Development of epileptiform excitability in the deep entorhinal cortex after status epilepticus

Epileptiform neuronal activity during seizures is observed in many brain areas, but its origins following status epilepticus (SE) are unclear. We have used the Li low-dose pilocarpine rat model of temporal lobe epilepsy to examine early development of epileptiform activity in the deep entorhinal cortex (EC). We show that during the 3-week latent period that follows SE, an increasing percentage of neurons in EC layer 5 respond to a single synaptic stimulus with polysynaptic burst depolarizations. This change is paralleled by a progressive depolarizing shift of the inhibitory postsynaptic potential reversal potential in layer 5 neurons, apparently caused by upregulation of the Cl- inward transporter NKCC1 and concurrent downregulation of the Cl- outward transporter KCC2, both changes favoring intracellular Cl- accumulation.

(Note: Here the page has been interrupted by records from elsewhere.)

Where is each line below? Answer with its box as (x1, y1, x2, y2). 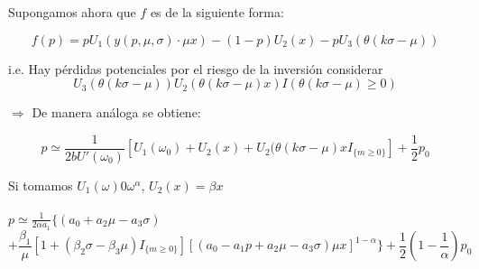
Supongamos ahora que (8, 3, 136, 21)
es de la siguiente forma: (150, 3, 284, 21)
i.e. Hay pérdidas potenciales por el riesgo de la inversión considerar (8, 59, 383, 78)
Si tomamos (8, 175, 73, 194)
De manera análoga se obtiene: (32, 103, 201, 122)
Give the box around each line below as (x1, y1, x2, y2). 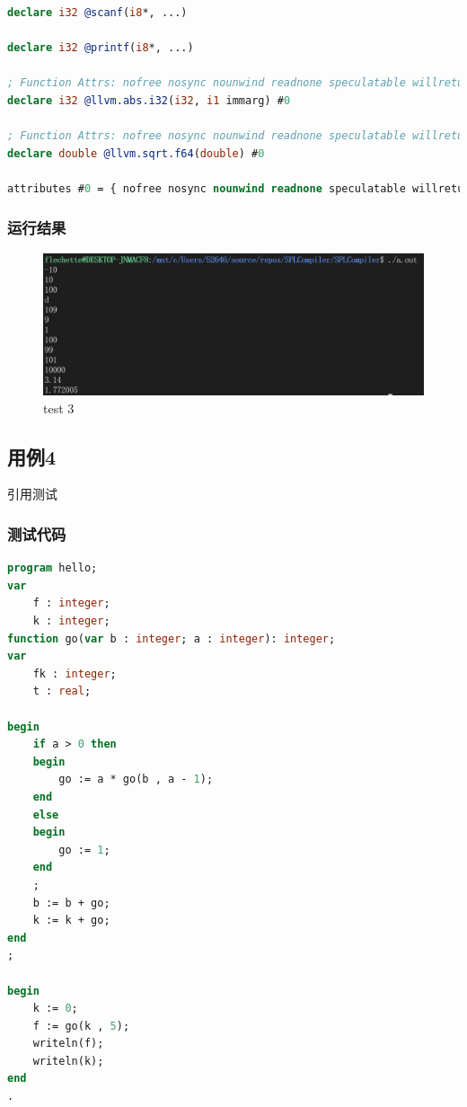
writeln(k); (32, 1054, 104, 1067)
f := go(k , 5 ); (32, 1019, 130, 1032)
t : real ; (32, 685, 92, 698)
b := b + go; (32, 896, 110, 909)
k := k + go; (32, 914, 110, 927)
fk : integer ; (32, 667, 117, 680)
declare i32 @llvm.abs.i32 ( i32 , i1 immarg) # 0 (7, 93, 291, 107)
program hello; (7, 562, 98, 575)

Inhibiting Cl- uptake in the latent period restored more negative GABAergic reversal potentials and eliminated polysynaptic bursts. The changes in the Cl- transporters were highly specific to the deep EC. They did not occur in layers 1-3, perirhinal cortex, subiculum or dentate gyrus during this period. We propose that the changes in Cl- homeostasis facilitate hyperexcitability in the deep entorhinal cortex leading to epileptiform discharge there, which subsequently affects downstream cortical regions.